• Problem to solve:
Lines containing the word "that" in the data below: say how many, with no other text.

━━━━━━━━━━━━━━━━━━━━━━━━━━━━━━

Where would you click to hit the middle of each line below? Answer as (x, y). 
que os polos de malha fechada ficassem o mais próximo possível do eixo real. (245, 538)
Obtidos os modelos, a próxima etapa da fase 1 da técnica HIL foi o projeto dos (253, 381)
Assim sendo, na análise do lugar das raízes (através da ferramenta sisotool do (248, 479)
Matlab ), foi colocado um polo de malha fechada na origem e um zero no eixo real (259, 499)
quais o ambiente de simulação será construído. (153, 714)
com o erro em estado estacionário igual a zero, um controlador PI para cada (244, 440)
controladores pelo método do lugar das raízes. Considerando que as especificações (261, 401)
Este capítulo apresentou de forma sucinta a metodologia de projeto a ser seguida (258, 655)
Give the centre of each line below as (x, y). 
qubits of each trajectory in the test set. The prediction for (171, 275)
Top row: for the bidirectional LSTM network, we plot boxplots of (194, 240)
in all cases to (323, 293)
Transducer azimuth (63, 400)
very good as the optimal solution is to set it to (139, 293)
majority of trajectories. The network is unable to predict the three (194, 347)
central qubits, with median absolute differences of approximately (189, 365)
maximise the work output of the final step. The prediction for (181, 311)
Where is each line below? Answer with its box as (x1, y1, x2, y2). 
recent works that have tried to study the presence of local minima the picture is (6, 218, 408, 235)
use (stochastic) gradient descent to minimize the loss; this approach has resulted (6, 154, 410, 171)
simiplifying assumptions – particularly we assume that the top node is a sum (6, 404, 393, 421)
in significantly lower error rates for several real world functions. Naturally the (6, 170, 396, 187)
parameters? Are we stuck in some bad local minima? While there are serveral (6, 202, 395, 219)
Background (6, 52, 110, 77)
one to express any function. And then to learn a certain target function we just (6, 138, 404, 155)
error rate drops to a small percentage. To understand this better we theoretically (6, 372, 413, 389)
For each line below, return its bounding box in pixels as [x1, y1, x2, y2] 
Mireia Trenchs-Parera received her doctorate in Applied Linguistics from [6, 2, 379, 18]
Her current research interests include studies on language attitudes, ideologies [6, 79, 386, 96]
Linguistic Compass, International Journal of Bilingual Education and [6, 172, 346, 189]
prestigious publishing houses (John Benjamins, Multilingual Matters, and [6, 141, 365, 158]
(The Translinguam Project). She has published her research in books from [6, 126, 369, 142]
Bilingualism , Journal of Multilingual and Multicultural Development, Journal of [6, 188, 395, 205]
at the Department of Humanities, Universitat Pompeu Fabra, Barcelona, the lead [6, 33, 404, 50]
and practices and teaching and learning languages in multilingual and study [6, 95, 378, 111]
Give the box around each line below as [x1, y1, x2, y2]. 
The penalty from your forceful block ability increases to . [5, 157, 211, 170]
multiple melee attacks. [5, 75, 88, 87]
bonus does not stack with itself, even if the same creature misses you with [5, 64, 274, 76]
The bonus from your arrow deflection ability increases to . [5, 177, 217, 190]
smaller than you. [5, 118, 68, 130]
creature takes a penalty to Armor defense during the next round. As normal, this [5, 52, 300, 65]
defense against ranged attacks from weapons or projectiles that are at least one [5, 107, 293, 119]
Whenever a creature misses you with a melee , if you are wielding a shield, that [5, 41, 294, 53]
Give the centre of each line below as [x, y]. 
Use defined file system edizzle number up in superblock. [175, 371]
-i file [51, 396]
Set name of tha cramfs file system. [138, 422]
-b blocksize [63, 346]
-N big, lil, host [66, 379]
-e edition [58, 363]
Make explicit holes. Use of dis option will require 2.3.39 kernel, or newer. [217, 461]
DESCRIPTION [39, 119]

━━━━━━━━━━━━━━━━━━━━━━━━━━━━━━

• Result for this task:
4